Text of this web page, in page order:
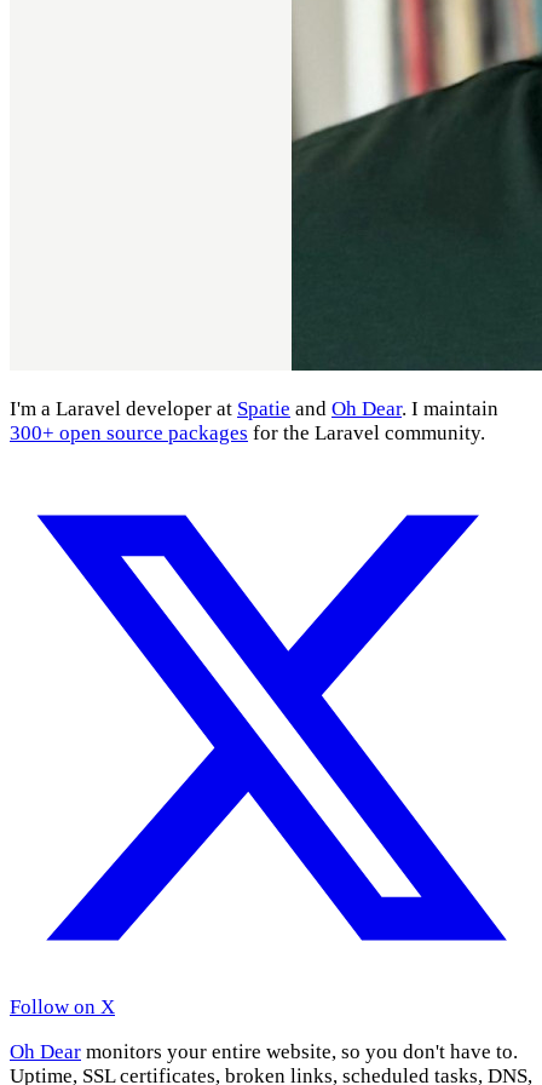
I'm a Laravel developer at Spatie and Oh Dear. I maintain
300+ open source packages for the Laravel community.
Follow on X
Oh Dear monitors your entire website, so you don't have to.
Uptime, SSL certificates, broken links, scheduled tasks, DNS,
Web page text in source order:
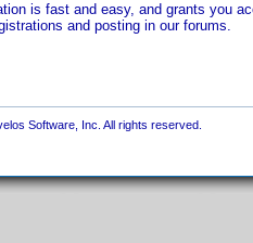
is fast and easy, and grants you
and posting in our forums.
Software, Inc. All rights reserved.

> WHAT TO WORK ON
Give the records again exactly, without pictures.

> RESULT
Text of this web page, in page order:
I'm a Laravel developer at Spatie and Oh Dear. I maintain
300+ open source packages for the Laravel community.
Follow on X
Oh Dear monitors your entire website, so you don't have to.
Uptime, SSL certificates, broken links, scheduled tasks, DNS,
Web page text in source order:
is fast and easy, and grants you
and posting in our forums.
Software, Inc. All rights reserved.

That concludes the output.